### [Problem details]
Search the entries below for "baseboard" and copy each matching line.

### [Provided entries]
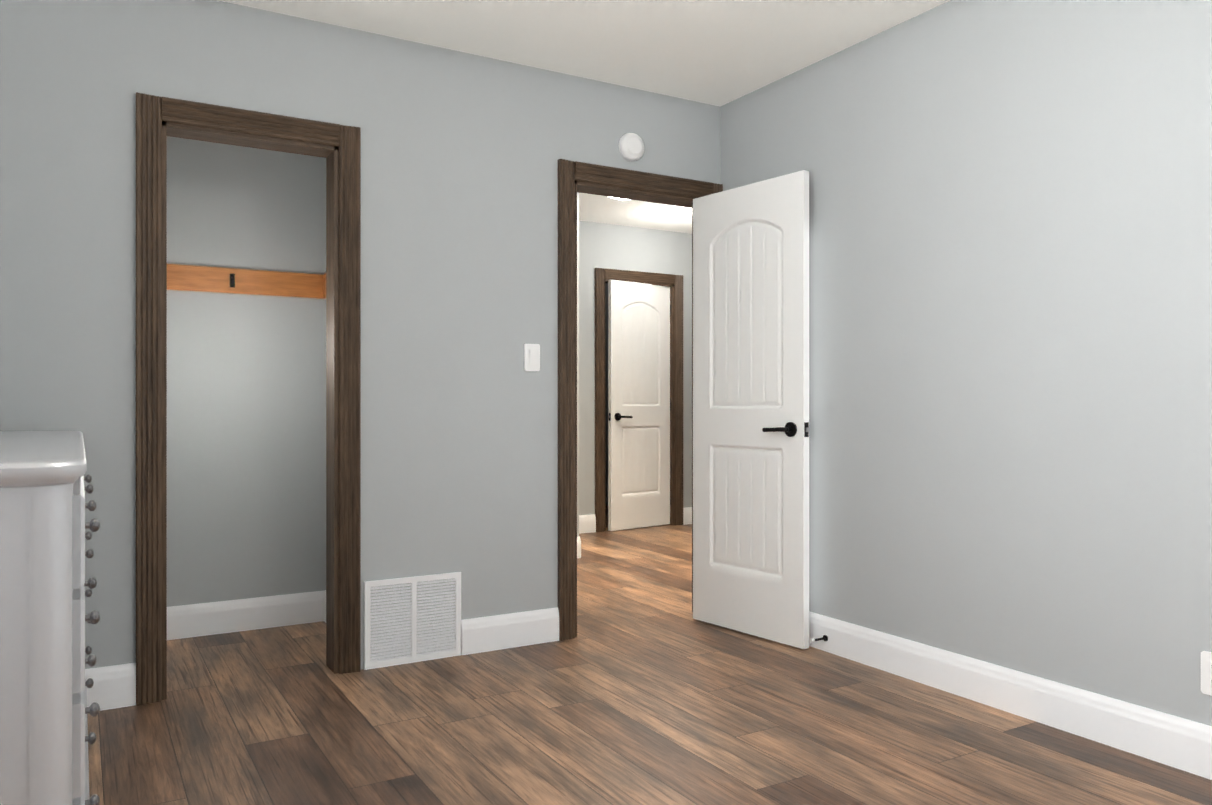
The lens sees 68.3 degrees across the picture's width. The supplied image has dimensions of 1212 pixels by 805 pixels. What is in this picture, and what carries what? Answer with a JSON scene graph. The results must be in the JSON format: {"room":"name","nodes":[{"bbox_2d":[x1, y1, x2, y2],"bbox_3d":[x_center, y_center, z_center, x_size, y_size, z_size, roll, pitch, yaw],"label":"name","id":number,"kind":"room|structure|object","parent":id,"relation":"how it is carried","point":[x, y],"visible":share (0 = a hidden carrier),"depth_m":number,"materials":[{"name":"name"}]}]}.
{"room":"bedroom","nodes":[
{"label":"bedroom","id":0,"kind":"room"},
{"bbox_2d":[167,136,322,606],"bbox_3d":[-1.728,-0.200,4.009,1.100,2.440,0.120,0,0,-31],"label":"wall","id":1,"kind":"structure","parent":0,"point":[246,446],"depth_m":4.00,"materials":[{"name":"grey paint"}]},
{"bbox_2d":[167,591,320,639],"bbox_3d":[-1.693,0.950,3.950,0.900,0.140,0.016,0,0,-31],"label":"baseboard","id":2,"kind":"structure","parent":1,"relation":"attached to","point":[220,617],"depth_m":3.98,"materials":[{"name":"white wood"}]},
{"bbox_2d":[167,264,325,298],"bbox_3d":[-1.522,-0.540,3.660,0.900,0.110,0.690,0,0,-31],"label":"cleat","id":3,"kind":"object","parent":1,"relation":"attached to","point":[227,280],"visible":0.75,"depth_m":3.98,"materials":[{"name":"brown wood"}]},
{"bbox_2d":[323,158,325,589],"bbox_3d":[-1.074,-0.200,3.884,0.100,2.440,0.720,0,0,-31],"label":"wall","id":4,"kind":"structure","parent":0,"point":[324,159],"depth_m":4.18,"materials":[{"name":"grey paint"}]},
{"bbox_2d":[321,590,325,622],"bbox_3d":[-1.119,0.950,3.846,0.016,0.140,0.700,0,0,-31],"label":"baseboard","id":5,"kind":"structure","parent":4,"relation":"attached to","point":[323,593],"depth_m":4.16,"materials":[{"name":"white wood"}]},
{"bbox_2d":[0,0,719,669],"bbox_3d":[-0.839,-0.200,3.535,3.150,2.440,0.120,0,0,-31],"label":"wall","id":6,"kind":"structure","parent":0,"point":[462,152],"depth_m":3.46,"materials":[{"name":"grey paint"}]},
{"bbox_2d":[85,663,135,710],"bbox_3d":[-1.861,0.950,2.852,0.635,0.140,0.016,0,0,-31],"label":"baseboard","id":7,"kind":"structure","parent":6,"relation":"attached to","point":[114,686],"depth_m":2.97,"materials":[{"name":"white wood"}]},
{"bbox_2d":[364,572,460,669],"bbox_3d":[-0.755,0.853,3.507,0.390,0.335,0.013,0,0,-31],"label":"air vent","id":8,"kind":"object","parent":6,"relation":"in","point":[412,619],"visible":1,"depth_m":3.50,"materials":[{"name":"white metal"}]},
{"bbox_2d":[461,607,558,654],"bbox_3d":[-0.392,0.950,3.720,0.447,0.140,0.016,0,0,-31],"label":"baseboard","id":9,"kind":"structure","parent":6,"relation":"attached to","point":[511,630],"depth_m":3.71,"materials":[{"name":"white wood"}]},
{"bbox_2d":[524,344,539,370],"bbox_3d":[-0.311,-0.190,3.770,0.072,0.116,0.013,0,0,-31],"label":"light switch","id":10,"kind":"object","parent":6,"relation":"attached to","point":[531,357],"visible":1,"depth_m":3.77,"materials":[{"name":"white plastic"}]},
{"bbox_2d":[619,133,643,161],"bbox_3d":[0.120,-1.150,4.010,0.126,0.126,0.038,0,0,-31],"label":"smoke detector","id":11,"kind":"object","parent":6,"relation":"attached to","point":[631,147],"visible":1,"depth_m":3.99,"materials":[{"name":"white plastic"}]},
{"bbox_2d":[693,170,808,648],"bbox_3d":[0.623,0.029,3.932,0.133,1.965,0.679,0,0,-38],"label":"door leaf","id":12,"kind":"structure","parent":6,"relation":"in","point":[750,409],"depth_m":3.89,"materials":[{"name":"white wood"}]},
{"bbox_2d":[577,192,584,536],"bbox_3d":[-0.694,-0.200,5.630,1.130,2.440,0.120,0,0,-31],"label":"wall","id":13,"kind":"structure","parent":0,"point":[580,224],"depth_m":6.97,"materials":[{"name":"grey paint"}]},
{"bbox_2d":[577,531,584,557],"bbox_3d":[-0.652,0.950,5.575,1.146,0.140,0.016,0,0,-31],"label":"baseboard","id":14,"kind":"structure","parent":13,"relation":"attached to","point":[578,538],"depth_m":5.85,"materials":[{"name":"white wood"}]},
{"bbox_2d":[219,0,949,233],"bbox_3d":[0.676,-1.460,4.244,6.720,0.080,8.780,0,0,-31],"label":"ceiling","id":15,"kind":"structure","parent":0,"point":[719,53],"depth_m":3.44,"materials":[{"name":"paint"}]},
{"bbox_2d":[608,196,630,199],"bbox_3d":[0.114,-1.365,5.747,0.300,0.110,0.300,0,0,-31],"label":"ceiling lamp","id":16,"kind":"object","parent":15,"relation":"attached to","point":[619,198],"visible":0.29,"depth_m":5.77,"materials":[{"name":"white"}]},
{"bbox_2d":[585,221,691,514],"bbox_3d":[-0.033,-0.200,7.135,5.000,2.440,0.120,0,0,-31],"label":"wall","id":17,"kind":"structure","parent":0,"point":[611,246],"depth_m":7.25,"materials":[{"name":"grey paint"}]},
{"bbox_2d":[579,514,595,532],"bbox_3d":[-1.074,0.950,6.441,2.300,0.140,0.016,0,0,-31],"label":"baseboard","id":18,"kind":"structure","parent":17,"relation":"attached to","point":[587,523],"depth_m":6.99,"materials":[{"name":"white wood"}]},
{"bbox_2d":[608,280,670,530],"bbox_3d":[0.276,0.022,7.245,0.659,1.980,0.133,0,0,-40],"label":"door leaf","id":19,"kind":"structure","parent":17,"relation":"in","point":[639,405],"depth_m":7.22,"materials":[{"name":"white wood"}]},
{"bbox_2d":[683,507,691,524],"bbox_3d":[1.354,0.950,7.875,1.660,0.140,0.016,0,0,-31],"label":"baseboard","id":20,"kind":"structure","parent":17,"relation":"attached to","point":[687,512],"depth_m":7.47,"materials":[{"name":"white wood"}]},
{"bbox_2d":[87,506,1211,804],"bbox_3d":[0.676,1.050,4.244,6.720,0.060,8.780,0,0,-31],"label":"floor","id":21,"kind":"structure","parent":0,"point":[643,688],"depth_m":2.78,"materials":[{"name":"brown wood"}]},
{"bbox_2d":[0,431,99,804],"bbox_3d":[-1.436,0.555,2.026,0.480,0.930,1.790,0,0,-31],"label":"dresser","id":22,"kind":"object","parent":21,"relation":"on","point":[45,737],"visible":1,"depth_m":1.37,"materials":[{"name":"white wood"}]},
{"bbox_2d":[720,0,1211,725],"bbox_3d":[1.680,-0.200,2.485,0.120,2.440,4.490,0,0,-31],"label":"wall","id":23,"kind":"structure","parent":0,"point":[1010,334],"depth_m":2.93,"materials":[{"name":"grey paint"}]},
{"bbox_2d":[809,611,1211,779],"bbox_3d":[1.652,0.950,2.399,0.016,0.140,4.370,0,0,-31],"label":"baseboard","id":24,"kind":"structure","parent":23,"relation":"attached to","point":[1157,735],"depth_m":2.86,"materials":[{"name":"white wood"}]},
{"bbox_2d":[810,635,827,642],"bbox_3d":[0.865,0.965,3.635,0.082,0.026,0.026,0,0,-31],"label":"doorstop","id":25,"kind":"object","parent":24,"relation":"attached to","point":[824,638],"visible":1,"depth_m":3.63,"materials":[{"name":"black metal"}]},
{"bbox_2d":[1201,651,1211,695],"bbox_3d":[1.648,0.737,2.414,0.008,0.116,0.072,0,0,-31],"label":"wall outlet","id":26,"kind":"object","parent":23,"relation":"attached to","point":[1206,672],"visible":1,"depth_m":2.43,"materials":[{"name":"white plastic"}]}
]}

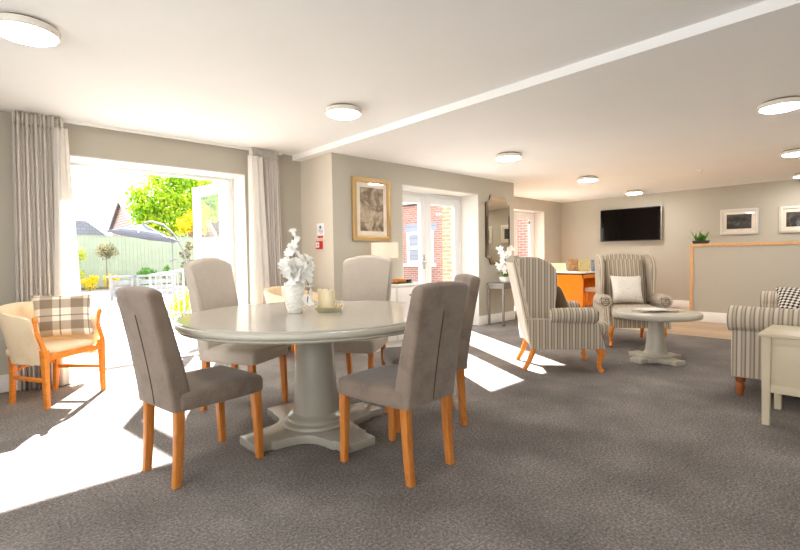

### [Answer area]
{"bbox_2d":[167,591,320,639],"bbox_3d":[-1.693,0.950,3.950,0.900,0.140,0.016,0,0,-31],"label":"baseboard","id":2,"kind":"structure","parent":1,"relation":"attached to","point":[220,617],"depth_m":3.98,"materials":[{"name":"white wood"}]},
{"bbox_2d":[321,590,325,622],"bbox_3d":[-1.119,0.950,3.846,0.016,0.140,0.700,0,0,-31],"label":"baseboard","id":5,"kind":"structure","parent":4,"relation":"attached to","point":[323,593],"depth_m":4.16,"materials":[{"name":"white wood"}]},
{"bbox_2d":[85,663,135,710],"bbox_3d":[-1.861,0.950,2.852,0.635,0.140,0.016,0,0,-31],"label":"baseboard","id":7,"kind":"structure","parent":6,"relation":"attached to","point":[114,686],"depth_m":2.97,"materials":[{"name":"white wood"}]},
{"bbox_2d":[461,607,558,654],"bbox_3d":[-0.392,0.950,3.720,0.447,0.140,0.016,0,0,-31],"label":"baseboard","id":9,"kind":"structure","parent":6,"relation":"attached to","point":[511,630],"depth_m":3.71,"materials":[{"name":"white wood"}]},
{"bbox_2d":[577,531,584,557],"bbox_3d":[-0.652,0.950,5.575,1.146,0.140,0.016,0,0,-31],"label":"baseboard","id":14,"kind":"structure","parent":13,"relation":"attached to","point":[578,538],"depth_m":5.85,"materials":[{"name":"white wood"}]},
{"bbox_2d":[579,514,595,532],"bbox_3d":[-1.074,0.950,6.441,2.300,0.140,0.016,0,0,-31],"label":"baseboard","id":18,"kind":"structure","parent":17,"relation":"attached to","point":[587,523],"depth_m":6.99,"materials":[{"name":"white wood"}]},
{"bbox_2d":[683,507,691,524],"bbox_3d":[1.354,0.950,7.875,1.660,0.140,0.016,0,0,-31],"label":"baseboard","id":20,"kind":"structure","parent":17,"relation":"attached to","point":[687,512],"depth_m":7.47,"materials":[{"name":"white wood"}]},
{"bbox_2d":[809,611,1211,779],"bbox_3d":[1.652,0.950,2.399,0.016,0.140,4.370,0,0,-31],"label":"baseboard","id":24,"kind":"structure","parent":23,"relation":"attached to","point":[1157,735],"depth_m":2.86,"materials":[{"name":"white wood"}]},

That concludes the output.